老狼看着那个盛满清水的澡盆,一动不动站了半晌,整个人突然之间好像变得无比慵懒。
或许,他真的需要泡一个澡了。
老狼想着,有意无意抓住了腰带。
“出来吧。”老狼看着,并没有解开衣服,突然,他抬起头,隔着窗户望着远方的山峦,很平静地喊了一声。
屋子里静悄悄的,什么事都没有发生。
“出来吧?”老狼嘴里喊着,眼睛依旧望着远方。
还是没有任何动静。
“在下一个粗人,既然文请不动,莫非是要在下换个方式?”老狼自然不是一个喜欢磨叽的人,他稍稍提高了嗓门,语气还是很平静地说道。
“江湖第一剑客,果然名不虚传!佩服!佩服!”几个身着劲装腰悬佩刀的男子陆陆续续出现在老狼的身后,为首一个面皮白净腰大三围的中年男子腆着肚子,双手略微一抱拳,高声冲老狼说道。
看看那衣着,再看看他们的佩刀,毫无疑问,这几个就是官府里的人。
到底不同于真正的江湖人士,这几个人物虽煞费苦心,不过终是手段缺些火候,出场的时候不免拖泥带水,让背对着的老狼还是看出些许端倪。
他们好像突然之间从天而降,但毕竟不会腾云驾雾也不会土遁之术,看着第六个男子略显慌张的神色,老狼知道,这房间,除了暗门,还有夹墙。
不过是些江湖上不入流的小把戏而已。
老狼寻思着藏在夹墙里的人出来的差不多了,不慌不忙转过身,也不搭话,眼光很是平静地看着站在眼前的几个官家人。
这个平静很快就变得不甚平静。
老狼的眼神中突然间就泛起了波纹。
因为,老狼看到了第七个人。
六个官家人之外的第七人。
一个女人。
严格说来,是一个尚未长成的小姑娘。
瘦小的身材,精致的五官。
苍白的脸色以及空洞的眼睛。
还有一头乱蓬蓬的长发。
这分明就是不久前被云开山丢翻在地上的那个小姑娘。
“大侠好手段!”为首的中年男子见老狼不做声,又冲老狼一点头,恭维了一句,一下子摊开了两只肥厚的大手。
老狼略一低头,早看清男子手中握着的不是别的,是足足两大把银针。
银针飞镖,当然都属暗器。
江湖之上,但凡使用暗器之法,不外乎暗中偷袭出其不意,像这个男子一般,将个暗器银针大大咧咧摆在手心让人观看,不说别的,这模样倒也算得上坦诚。
“吴某行走江湖二十余年,虽本事不济,这几根银针也算得上是看家的本领,不想今日竟在大侠面前丢尽了颜面!大侠年纪轻轻,武功修为至此,吴某钦佩之至!钦佩之至!”那男子说着,随手将掌中银针往地上一扔,又对着老狼一抱拳,话音未落,却把个小姑娘拽过来挡在了身前,一只手有意无意放在小姑娘的后颈上,咧开嘴,冲老狼一笑:“不过,像大侠这般盖世英雄,竟也不能免俗,怜香惜玉,难过美人关啊——这小妞长得不错,可惜……”。
跟在中年男子后面的几个随从见状,也不用男子发号施令,早掣出兵器,簇拥在男子周围,两个手快的年轻男子已将刀架在云开山的脖子上。
“嗯!”云开山嘴里叼着碗,阔大的脸上汗流滚滚,好像实在难以忍受,发出一声痛苦的呻吟。
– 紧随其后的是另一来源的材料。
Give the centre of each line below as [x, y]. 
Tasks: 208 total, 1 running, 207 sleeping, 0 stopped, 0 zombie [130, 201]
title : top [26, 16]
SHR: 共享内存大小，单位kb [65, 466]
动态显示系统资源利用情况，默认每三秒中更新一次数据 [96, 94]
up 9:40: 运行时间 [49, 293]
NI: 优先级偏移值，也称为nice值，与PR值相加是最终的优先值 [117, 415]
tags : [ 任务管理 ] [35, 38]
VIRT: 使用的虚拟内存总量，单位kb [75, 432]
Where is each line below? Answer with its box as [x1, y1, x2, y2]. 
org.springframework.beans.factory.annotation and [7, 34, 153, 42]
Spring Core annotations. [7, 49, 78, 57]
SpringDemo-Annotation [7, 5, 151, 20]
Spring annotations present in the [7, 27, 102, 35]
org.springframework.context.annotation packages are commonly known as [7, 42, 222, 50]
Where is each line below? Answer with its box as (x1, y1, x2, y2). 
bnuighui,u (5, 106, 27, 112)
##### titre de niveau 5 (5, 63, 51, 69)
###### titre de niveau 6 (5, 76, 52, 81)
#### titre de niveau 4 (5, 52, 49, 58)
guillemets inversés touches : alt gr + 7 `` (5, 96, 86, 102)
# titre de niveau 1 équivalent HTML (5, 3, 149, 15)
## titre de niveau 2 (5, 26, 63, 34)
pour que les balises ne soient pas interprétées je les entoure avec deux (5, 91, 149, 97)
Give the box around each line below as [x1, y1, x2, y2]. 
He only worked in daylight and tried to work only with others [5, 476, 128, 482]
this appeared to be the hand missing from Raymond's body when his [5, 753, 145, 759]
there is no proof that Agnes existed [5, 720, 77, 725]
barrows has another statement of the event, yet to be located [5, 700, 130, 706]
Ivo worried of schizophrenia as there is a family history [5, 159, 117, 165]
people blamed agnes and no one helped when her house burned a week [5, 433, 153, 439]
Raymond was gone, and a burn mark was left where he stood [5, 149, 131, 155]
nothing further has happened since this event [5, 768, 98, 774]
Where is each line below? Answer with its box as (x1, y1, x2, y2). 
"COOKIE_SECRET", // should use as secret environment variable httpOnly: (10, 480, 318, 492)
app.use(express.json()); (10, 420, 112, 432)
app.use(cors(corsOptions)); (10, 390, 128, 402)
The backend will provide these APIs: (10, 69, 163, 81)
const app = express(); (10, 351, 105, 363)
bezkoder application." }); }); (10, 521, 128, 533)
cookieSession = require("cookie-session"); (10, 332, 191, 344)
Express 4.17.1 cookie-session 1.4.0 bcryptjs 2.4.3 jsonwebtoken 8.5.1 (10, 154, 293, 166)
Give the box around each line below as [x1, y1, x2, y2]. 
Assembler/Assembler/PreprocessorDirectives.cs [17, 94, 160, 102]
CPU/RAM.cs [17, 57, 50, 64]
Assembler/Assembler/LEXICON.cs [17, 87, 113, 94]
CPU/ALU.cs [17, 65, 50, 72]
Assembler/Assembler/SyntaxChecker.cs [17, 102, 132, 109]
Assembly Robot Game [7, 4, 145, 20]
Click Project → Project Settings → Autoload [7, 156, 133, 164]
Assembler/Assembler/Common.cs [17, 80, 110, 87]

老狼一看,发现鞭子的一头握在一个提刀男子手中,那家伙浑身紧绷,看似一动不动站在那里,握着鞭子的手臂却早在暗暗用力。
“既是兄弟,大侠为何……”中年男子看着老狼,一只大手在小姑娘脖子上加了三分力气,斜着眼瞅一瞅痛苦异常的云开山,慢悠悠说着,语气突然间变得有些揶揄。